§ What you are asked to do
Set down the first line below and each line after it, ending with the one that holds "idea of function following form in a work.". Pictures do not belong in the copy.

§ Records drawn from a dataset
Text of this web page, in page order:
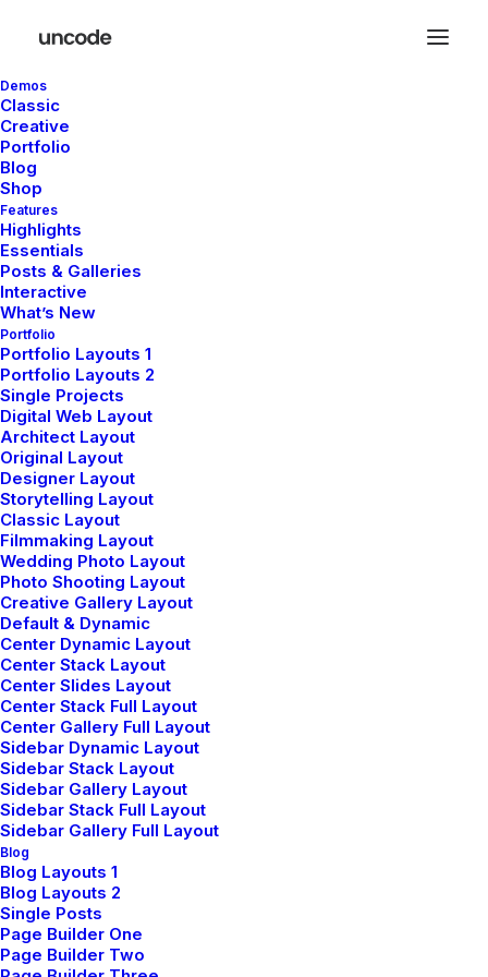
Demos
Classic
Creative
Portfolio
Blog
Shop
Features
Highlights
Essentials
Posts & Galleries
Interactive
What’s New
Portfolio
Portfolio Layouts 1
Portfolio Layouts 2
Single Projects
Digital Web Layout
Architect Layout
Original Layout
Designer Layout
Storytelling Layout
Classic Layout
Filmmaking Layout
Wedding Photo Layout
Photo Shooting Layout
Creative Gallery Layout
Default & Dynamic
Center Dynamic Layout
Center Stack Layout
Center Slides Layout
Center Stack Full Layout
Center Gallery Full Layout
Sidebar Dynamic Layout
Sidebar Stack Layout
Sidebar Gallery Layout
Sidebar Stack Full Layout
Sidebar Gallery Full Layout
Blog
Blog Layouts 1
Blog Layouts 2
Single Posts
Page Builder One
Page Builder Two
Charlotte
Björk Bergström
Creative artist who mainly works with mixed
media. By emphasising aesthetics, tries to
approach a wide scale of subjects in a multi-
layered way, likes to involve the viewer in a way
that is sometimes physical and believes in the
idea of function following form in a work.
His mixed media artworks directly respond to
the surrounding environment and uses everyday
experiences from the artist as a starting point.
Likes to involve the viewer in a way.
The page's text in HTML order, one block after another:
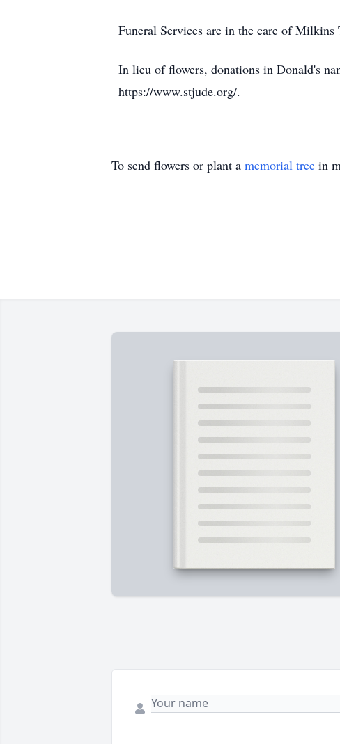
Funeral Services are in the care of
In lieu of flowers, donations in Donald's
https://www.stjude.org/.
To send flowers or plant a memorial tree in
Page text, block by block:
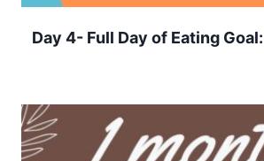
Day 4- Full Day of Eating

§ Result of the task
Text of this web page, in page order:
Demos
Classic
Creative
Portfolio
Blog
Shop
Features
Highlights
Essentials
Posts & Galleries
Interactive
What’s New
Portfolio
Portfolio Layouts 1
Portfolio Layouts 2
Single Projects
Digital Web Layout
Architect Layout
Original Layout
Designer Layout
Storytelling Layout
Classic Layout
Filmmaking Layout
Wedding Photo Layout
Photo Shooting Layout
Creative Gallery Layout
Default & Dynamic
Center Dynamic Layout
Center Stack Layout
Center Slides Layout
Center Stack Full Layout
Center Gallery Full Layout
Sidebar Dynamic Layout
Sidebar Stack Layout
Sidebar Gallery Layout
Sidebar Stack Full Layout
Sidebar Gallery Full Layout
Blog
Blog Layouts 1
Blog Layouts 2
Single Posts
Page Builder One
Page Builder Two
Charlotte
Björk Bergström
Creative artist who mainly works with mixed
media. By emphasising aesthetics, tries to
approach a wide scale of subjects in a multi-
layered way, likes to involve the viewer in a way
that is sometimes physical and believes in the
idea of function following form in a work.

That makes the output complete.